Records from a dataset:
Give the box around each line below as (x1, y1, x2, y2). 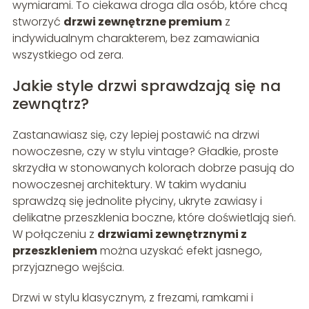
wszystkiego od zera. (12, 46, 123, 63)
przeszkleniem (12, 242, 97, 259)
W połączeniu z (12, 226, 97, 242)
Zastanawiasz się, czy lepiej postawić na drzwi (12, 126, 259, 143)
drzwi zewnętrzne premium (63, 13, 222, 30)
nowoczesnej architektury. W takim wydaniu (12, 176, 246, 192)
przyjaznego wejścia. (12, 259, 124, 275)
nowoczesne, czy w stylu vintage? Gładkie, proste (12, 143, 279, 159)
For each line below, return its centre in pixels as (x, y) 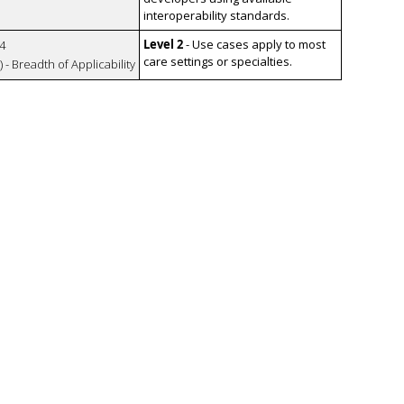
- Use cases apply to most (255, 45)
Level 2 (163, 45)
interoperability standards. (216, 16)
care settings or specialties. (217, 62)
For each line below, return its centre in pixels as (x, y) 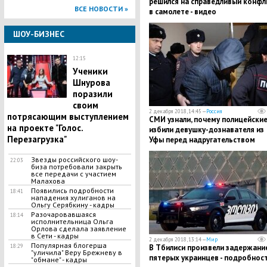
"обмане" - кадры (59, 260)
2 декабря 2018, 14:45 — (177, 111)
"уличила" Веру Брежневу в (76, 252)
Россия (214, 111)
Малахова (48, 181)
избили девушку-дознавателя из (206, 130)
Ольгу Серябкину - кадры (72, 205)
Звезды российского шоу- (74, 159)
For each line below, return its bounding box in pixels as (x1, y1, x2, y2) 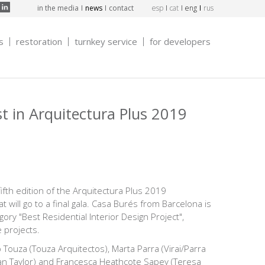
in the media (37, 3, 79, 13)
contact (109, 3, 134, 13)
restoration (16, 35, 62, 47)
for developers (150, 35, 211, 47)
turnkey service (75, 35, 137, 47)
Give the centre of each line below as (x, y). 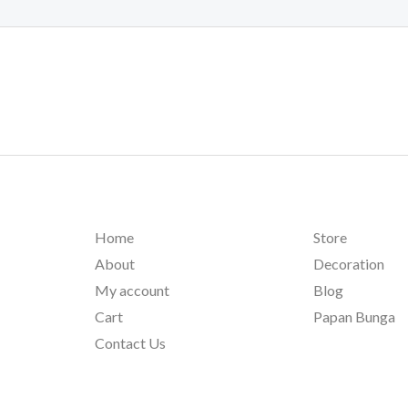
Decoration (349, 264)
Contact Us (130, 343)
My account (132, 291)
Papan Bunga (355, 317)
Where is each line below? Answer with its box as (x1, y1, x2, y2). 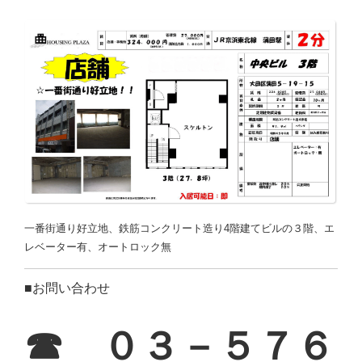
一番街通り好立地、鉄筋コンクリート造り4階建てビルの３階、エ (24, 222, 335, 235)
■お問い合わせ (24, 281, 110, 296)
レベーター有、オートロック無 (24, 241, 171, 254)
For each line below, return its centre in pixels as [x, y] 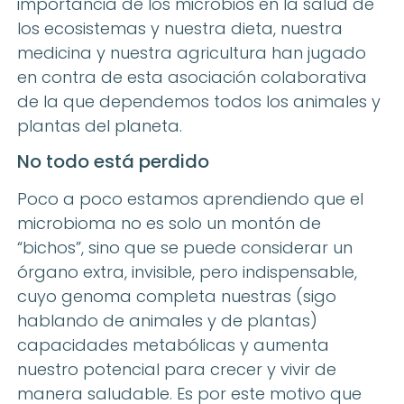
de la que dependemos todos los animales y [199, 102]
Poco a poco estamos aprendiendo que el [190, 199]
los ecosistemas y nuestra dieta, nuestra [180, 29]
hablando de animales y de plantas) [167, 321]
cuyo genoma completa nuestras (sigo [177, 297]
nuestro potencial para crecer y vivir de [177, 370]
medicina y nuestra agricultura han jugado [192, 53]
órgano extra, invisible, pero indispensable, [187, 272]
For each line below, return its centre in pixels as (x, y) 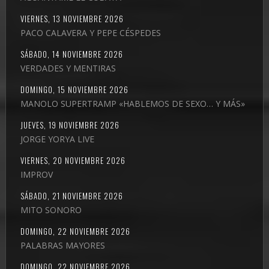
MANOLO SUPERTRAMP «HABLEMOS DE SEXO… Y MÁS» (132, 103)
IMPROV (36, 174)
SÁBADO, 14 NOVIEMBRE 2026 (71, 54)
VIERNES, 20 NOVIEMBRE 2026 (73, 160)
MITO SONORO (51, 210)
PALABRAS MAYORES (62, 245)
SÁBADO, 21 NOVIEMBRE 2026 (71, 195)
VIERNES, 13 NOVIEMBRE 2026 (72, 18)
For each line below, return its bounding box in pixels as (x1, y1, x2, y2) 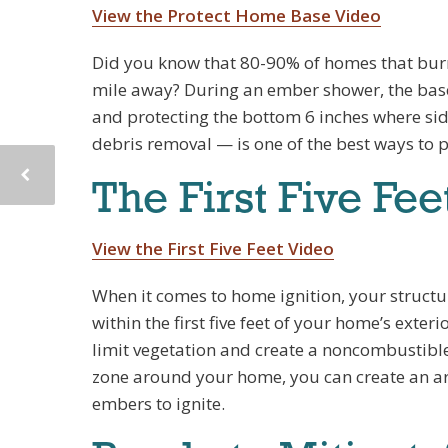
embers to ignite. (92, 392, 225, 415)
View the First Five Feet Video (92, 237, 334, 260)
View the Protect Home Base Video (92, 4, 381, 27)
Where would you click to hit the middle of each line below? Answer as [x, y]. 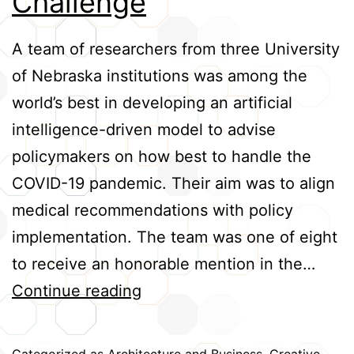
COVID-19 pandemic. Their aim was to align [173, 184]
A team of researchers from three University [176, 49]
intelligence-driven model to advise [144, 130]
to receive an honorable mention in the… [164, 264]
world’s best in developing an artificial [152, 103]
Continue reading [77, 291]
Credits [56, 28]
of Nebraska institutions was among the [160, 76]
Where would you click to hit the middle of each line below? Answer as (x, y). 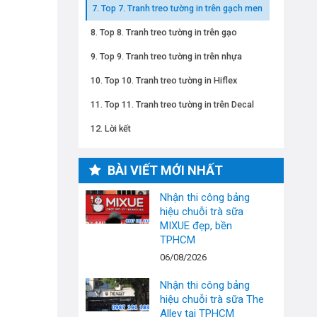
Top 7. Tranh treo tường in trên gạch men (181, 8)
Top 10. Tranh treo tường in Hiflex (171, 80)
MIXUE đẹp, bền (196, 225)
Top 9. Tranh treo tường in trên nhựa (171, 56)
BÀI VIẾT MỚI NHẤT (164, 170)
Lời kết (117, 128)
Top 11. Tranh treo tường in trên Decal (179, 104)
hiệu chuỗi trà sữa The (212, 299)
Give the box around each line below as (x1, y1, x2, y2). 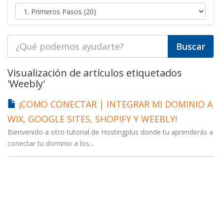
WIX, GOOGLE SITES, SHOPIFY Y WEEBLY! (7, 112, 177, 125)
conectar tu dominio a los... (7, 138, 94, 148)
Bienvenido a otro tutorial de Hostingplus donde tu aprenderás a (7, 127, 213, 137)
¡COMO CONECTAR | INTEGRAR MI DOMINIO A (16, 98, 213, 110)
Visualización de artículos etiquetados (7, 66, 182, 79)
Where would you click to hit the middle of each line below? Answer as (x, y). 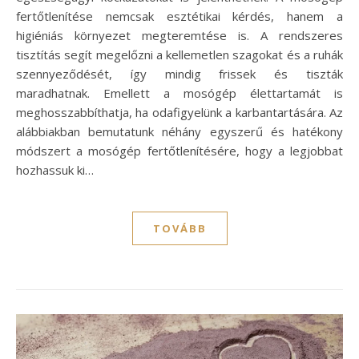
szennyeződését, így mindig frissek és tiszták (179, 74)
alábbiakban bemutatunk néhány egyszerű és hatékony (179, 132)
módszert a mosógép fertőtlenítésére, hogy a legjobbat (179, 151)
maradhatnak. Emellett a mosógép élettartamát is (179, 93)
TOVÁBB (179, 229)
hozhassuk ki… (55, 170)
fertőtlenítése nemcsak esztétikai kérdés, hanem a (179, 16)
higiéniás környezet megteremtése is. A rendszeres (179, 36)
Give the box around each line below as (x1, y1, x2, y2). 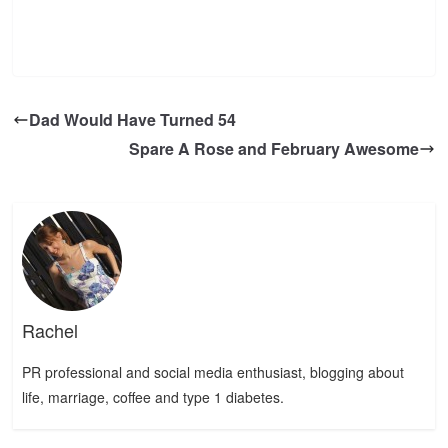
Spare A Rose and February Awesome (128, 137, 419, 160)
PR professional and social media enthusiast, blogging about (21, 362, 404, 383)
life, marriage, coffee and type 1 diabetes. (21, 387, 284, 408)
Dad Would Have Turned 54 (29, 108, 237, 131)
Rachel (21, 317, 78, 344)
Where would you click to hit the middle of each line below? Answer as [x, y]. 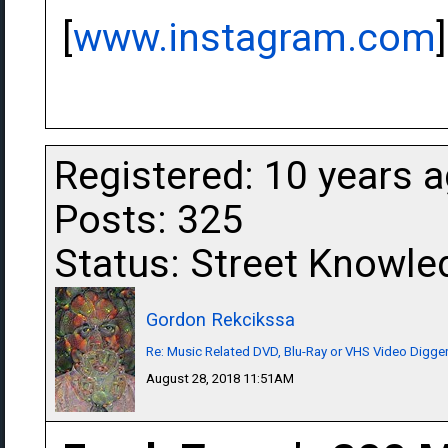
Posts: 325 [148, 220]
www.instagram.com [254, 38]
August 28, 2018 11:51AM [220, 378]
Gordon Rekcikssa [220, 319]
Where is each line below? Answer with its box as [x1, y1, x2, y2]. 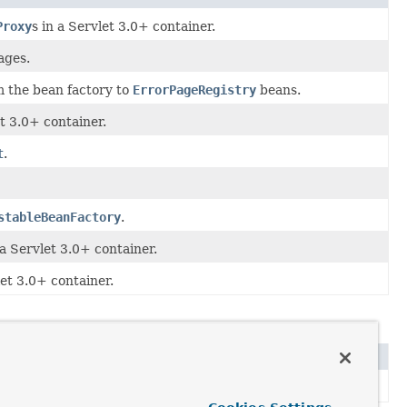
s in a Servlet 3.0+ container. [32, 18, 215, 34]
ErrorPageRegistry [133, 82, 256, 97]
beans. [256, 82, 301, 97]
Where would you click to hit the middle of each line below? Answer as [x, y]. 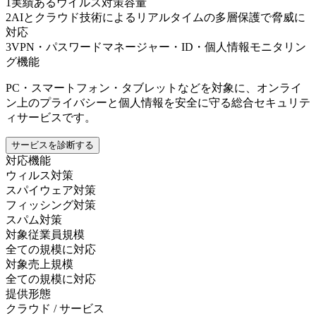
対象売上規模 [39, 264]
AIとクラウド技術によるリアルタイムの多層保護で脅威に [158, 17]
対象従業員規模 [45, 234]
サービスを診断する [53, 145]
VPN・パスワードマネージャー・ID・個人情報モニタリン [159, 47]
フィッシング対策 [51, 205]
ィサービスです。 [51, 117]
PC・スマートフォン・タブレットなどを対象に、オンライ [154, 87]
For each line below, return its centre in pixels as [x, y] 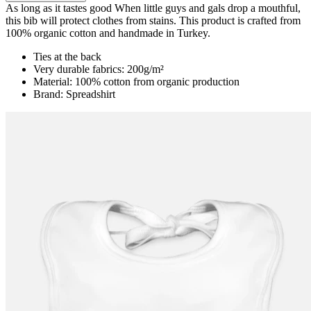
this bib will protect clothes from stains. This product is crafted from [153, 21]
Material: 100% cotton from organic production [136, 82]
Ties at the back [67, 57]
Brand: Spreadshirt [74, 94]
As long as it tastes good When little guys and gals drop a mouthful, [153, 8]
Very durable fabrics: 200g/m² [99, 69]
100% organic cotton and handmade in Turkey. [108, 33]
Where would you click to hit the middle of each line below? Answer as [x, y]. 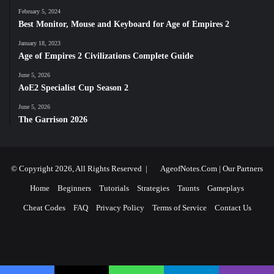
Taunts [188, 188]
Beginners [74, 188]
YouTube [192, 238]
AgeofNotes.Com [189, 168]
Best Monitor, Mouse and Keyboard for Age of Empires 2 [124, 24]
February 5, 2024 [39, 11]
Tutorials [114, 188]
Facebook [135, 238]
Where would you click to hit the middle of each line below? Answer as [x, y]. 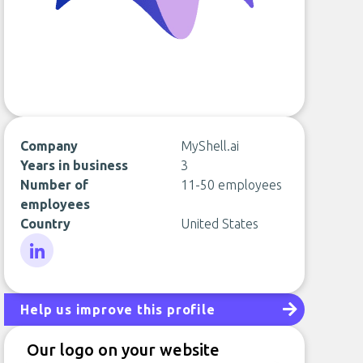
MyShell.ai [209, 146]
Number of [55, 185]
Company [49, 146]
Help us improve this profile [118, 310]
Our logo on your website [124, 350]
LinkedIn [44, 276]
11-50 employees [231, 185]
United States [219, 224]
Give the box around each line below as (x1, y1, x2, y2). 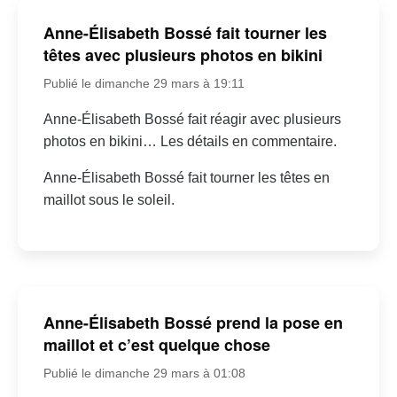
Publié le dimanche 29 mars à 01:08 (43, 365, 245, 380)
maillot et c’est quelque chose (43, 332, 270, 356)
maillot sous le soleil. (43, 192, 175, 208)
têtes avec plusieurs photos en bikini (43, 43, 323, 67)
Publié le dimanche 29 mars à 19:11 (43, 76, 245, 91)
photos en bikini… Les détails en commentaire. (43, 134, 337, 150)
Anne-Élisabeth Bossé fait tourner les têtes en (43, 170, 330, 186)
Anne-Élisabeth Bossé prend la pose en (43, 310, 343, 334)
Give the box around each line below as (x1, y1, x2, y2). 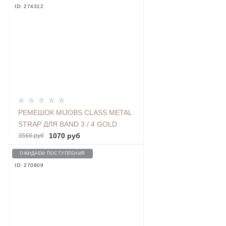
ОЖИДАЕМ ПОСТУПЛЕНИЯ (20, 151, 85, 156)
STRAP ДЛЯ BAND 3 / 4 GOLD (18, 120, 117, 129)
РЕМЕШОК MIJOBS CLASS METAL (18, 108, 132, 117)
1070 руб (49, 132, 80, 140)
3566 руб (18, 132, 44, 140)
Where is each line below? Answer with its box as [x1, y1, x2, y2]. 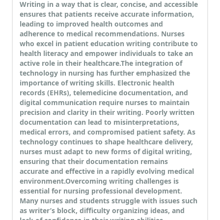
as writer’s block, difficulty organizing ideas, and [20, 206, 185, 216]
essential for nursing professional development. [20, 186, 182, 196]
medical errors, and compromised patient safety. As [20, 127, 195, 137]
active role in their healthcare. [20, 58, 121, 68]
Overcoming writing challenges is [65, 176, 179, 186]
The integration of [121, 58, 182, 68]
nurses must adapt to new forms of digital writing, [20, 147, 192, 157]
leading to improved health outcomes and [20, 19, 163, 29]
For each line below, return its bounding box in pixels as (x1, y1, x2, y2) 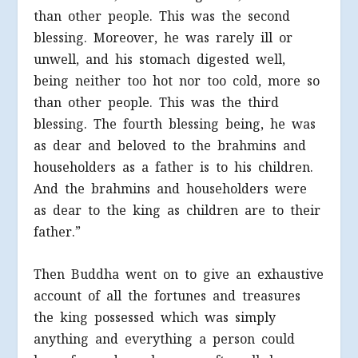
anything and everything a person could (34, 330, 296, 348)
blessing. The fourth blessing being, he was (34, 116, 316, 133)
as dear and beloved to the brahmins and (34, 137, 307, 155)
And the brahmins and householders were (34, 181, 308, 198)
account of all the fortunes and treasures (34, 287, 301, 304)
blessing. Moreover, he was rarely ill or (34, 30, 293, 47)
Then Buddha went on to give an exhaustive (34, 265, 324, 283)
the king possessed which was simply (34, 308, 276, 326)
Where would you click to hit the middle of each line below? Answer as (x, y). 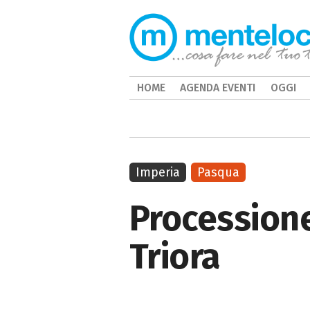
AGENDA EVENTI (218, 88)
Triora (175, 257)
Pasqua (219, 172)
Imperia (158, 172)
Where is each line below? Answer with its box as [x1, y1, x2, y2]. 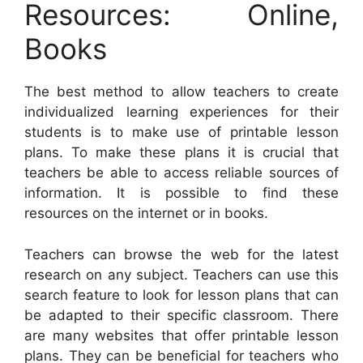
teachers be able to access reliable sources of [24, 164, 339, 181]
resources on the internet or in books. [24, 205, 268, 222]
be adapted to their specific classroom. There [24, 306, 339, 323]
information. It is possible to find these [24, 185, 339, 202]
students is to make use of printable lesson [24, 124, 339, 141]
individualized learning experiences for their [24, 104, 339, 121]
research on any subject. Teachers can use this [24, 266, 339, 283]
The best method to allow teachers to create [24, 83, 339, 100]
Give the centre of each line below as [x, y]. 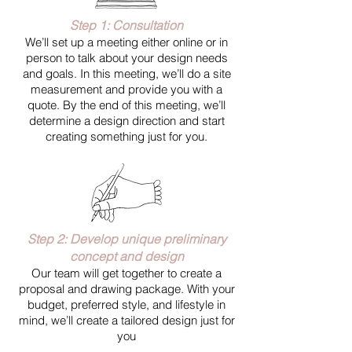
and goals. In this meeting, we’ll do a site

* BRIEF *
One number only, please: the count of lines in the data that hold the word "Publié".

* ANSWER SECTION *
2